Extracted data entries
•••••

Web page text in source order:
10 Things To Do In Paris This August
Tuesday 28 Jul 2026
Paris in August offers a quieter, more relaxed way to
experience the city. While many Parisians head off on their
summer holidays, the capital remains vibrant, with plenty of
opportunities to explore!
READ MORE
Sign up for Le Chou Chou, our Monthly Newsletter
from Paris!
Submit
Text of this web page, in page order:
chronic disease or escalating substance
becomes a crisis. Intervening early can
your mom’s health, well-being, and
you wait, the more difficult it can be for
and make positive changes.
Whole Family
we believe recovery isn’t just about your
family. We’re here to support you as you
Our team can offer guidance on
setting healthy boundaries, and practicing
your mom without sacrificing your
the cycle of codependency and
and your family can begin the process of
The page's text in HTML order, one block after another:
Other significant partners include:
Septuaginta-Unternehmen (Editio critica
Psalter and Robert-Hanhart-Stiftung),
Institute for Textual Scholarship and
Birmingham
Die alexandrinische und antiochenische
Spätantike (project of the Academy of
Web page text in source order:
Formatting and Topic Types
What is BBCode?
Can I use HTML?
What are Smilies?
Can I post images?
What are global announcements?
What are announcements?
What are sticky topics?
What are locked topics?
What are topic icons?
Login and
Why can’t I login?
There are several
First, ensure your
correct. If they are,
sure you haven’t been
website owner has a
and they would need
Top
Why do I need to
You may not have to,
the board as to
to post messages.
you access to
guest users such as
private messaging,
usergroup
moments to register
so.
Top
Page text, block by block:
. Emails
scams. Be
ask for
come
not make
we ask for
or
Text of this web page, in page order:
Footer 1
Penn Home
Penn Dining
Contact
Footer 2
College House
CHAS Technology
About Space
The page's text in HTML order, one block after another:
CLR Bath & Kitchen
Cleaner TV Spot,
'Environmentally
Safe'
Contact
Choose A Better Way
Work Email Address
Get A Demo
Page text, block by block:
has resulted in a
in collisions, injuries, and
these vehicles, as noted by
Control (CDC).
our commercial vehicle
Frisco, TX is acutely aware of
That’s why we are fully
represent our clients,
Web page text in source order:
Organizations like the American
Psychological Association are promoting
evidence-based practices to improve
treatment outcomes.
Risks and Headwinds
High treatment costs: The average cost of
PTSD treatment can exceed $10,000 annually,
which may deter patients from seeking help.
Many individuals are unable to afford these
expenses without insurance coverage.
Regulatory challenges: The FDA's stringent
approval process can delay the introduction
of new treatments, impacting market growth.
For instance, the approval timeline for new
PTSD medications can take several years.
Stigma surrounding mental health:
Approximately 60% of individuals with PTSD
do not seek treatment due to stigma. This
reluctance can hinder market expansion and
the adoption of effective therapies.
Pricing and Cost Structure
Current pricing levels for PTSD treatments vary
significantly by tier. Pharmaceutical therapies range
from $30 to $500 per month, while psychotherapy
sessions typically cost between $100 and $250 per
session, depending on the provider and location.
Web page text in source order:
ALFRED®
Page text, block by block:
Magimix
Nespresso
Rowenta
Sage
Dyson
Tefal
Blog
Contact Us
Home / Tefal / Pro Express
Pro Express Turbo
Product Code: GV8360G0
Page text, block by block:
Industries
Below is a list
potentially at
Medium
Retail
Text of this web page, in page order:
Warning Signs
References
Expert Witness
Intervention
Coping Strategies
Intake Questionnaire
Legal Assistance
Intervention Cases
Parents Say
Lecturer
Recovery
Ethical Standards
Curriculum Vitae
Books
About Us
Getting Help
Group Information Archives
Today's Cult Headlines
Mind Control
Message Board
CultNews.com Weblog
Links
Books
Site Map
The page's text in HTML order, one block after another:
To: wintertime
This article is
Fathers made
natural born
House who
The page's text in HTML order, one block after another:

•••••

TASK TO COMPLETE — Your answer must be an exact copy of every entry above.

RESULT OF THIS EXERCISE —
Web page text in source order:
10 Things To Do In Paris This August
Tuesday 28 Jul 2026
Paris in August offers a quieter, more relaxed way to
experience the city. While many Parisians head off on their
summer holidays, the capital remains vibrant, with plenty of
opportunities to explore!
READ MORE
Sign up for Le Chou Chou, our Monthly Newsletter
from Paris!
Submit
Text of this web page, in page order:
chronic disease or escalating substance
becomes a crisis. Intervening early can
your mom’s health, well-being, and
you wait, the more difficult it can be for
and make positive changes.
Whole Family
we believe recovery isn’t just about your
family. We’re here to support you as you
Our team can offer guidance on
setting healthy boundaries, and practicing
your mom without sacrificing your
the cycle of codependency and
and your family can begin the process of
The page's text in HTML order, one block after another:
Other significant partners include:
Septuaginta-Unternehmen (Editio critica
Psalter and Robert-Hanhart-Stiftung),
Institute for Textual Scholarship and
Birmingham
Die alexandrinische und antiochenische
Spätantike (project of the Academy of
Web page text in source order:
Formatting and Topic Types
What is BBCode?
Can I use HTML?
What are Smilies?
Can I post images?
What are global announcements?
What are announcements?
What are sticky topics?
What are locked topics?
What are topic icons?
Login and
Why can’t I login?
There are several
First, ensure your
correct. If they are,
sure you haven’t been
website owner has a
and they would need
Top
Why do I need to
You may not have to,
the board as to
to post messages.
you access to
guest users such as
private messaging,
usergroup
moments to register
so.
Top
Page text, block by block:
. Emails
scams. Be
ask for
come
not make
we ask for
or
Text of this web page, in page order:
Footer 1
Penn Home
Penn Dining
Contact
Footer 2
College House
CHAS Technology
About Space
The page's text in HTML order, one block after another:
CLR Bath & Kitchen
Cleaner TV Spot,
'Environmentally
Safe'
Contact
Choose A Better Way
Work Email Address
Get A Demo
Page text, block by block:
has resulted in a
in collisions, injuries, and
these vehicles, as noted by
Control (CDC).
our commercial vehicle
Frisco, TX is acutely aware of
That’s why we are fully
represent our clients,
Web page text in source order:
Organizations like the American
Psychological Association are promoting
evidence-based practices to improve
treatment outcomes.
Risks and Headwinds
High treatment costs: The average cost of
PTSD treatment can exceed $10,000 annually,
which may deter patients from seeking help.
Many individuals are unable to afford these
expenses without insurance coverage.
Regulatory challenges: The FDA's stringent
approval process can delay the introduction
of new treatments, impacting market growth.
For instance, the approval timeline for new
PTSD medications can take several years.
Stigma surrounding mental health:
Approximately 60% of individuals with PTSD
do not seek treatment due to stigma. This
reluctance can hinder market expansion and
the adoption of effective therapies.
Pricing and Cost Structure
Current pricing levels for PTSD treatments vary
significantly by tier. Pharmaceutical therapies range
from $30 to $500 per month, while psychotherapy
sessions typically cost between $100 and $250 per
session, depending on the provider and location.
Web page text in source order:
ALFRED®
Page text, block by block:
Magimix
Nespresso
Rowenta
Sage
Dyson
Tefal
Blog
Contact Us
Home / Tefal / Pro Express
Pro Express Turbo
Product Code: GV8360G0
Page text, block by block:
Industries
Below is a list
potentially at
Medium
Retail
Text of this web page, in page order:
Warning Signs
References
Expert Witness
Intervention
Coping Strategies
Intake Questionnaire
Legal Assistance
Intervention Cases
Parents Say
Lecturer
Recovery
Ethical Standards
Curriculum Vitae
Books
About Us
Getting Help
Group Information Archives
Today's Cult Headlines
Mind Control
Message Board
CultNews.com Weblog
Links
Books
Site Map
The page's text in HTML order, one block after another:
To: wintertime
This article is
Fathers made
natural born
House who
The page's text in HTML order, one block after another:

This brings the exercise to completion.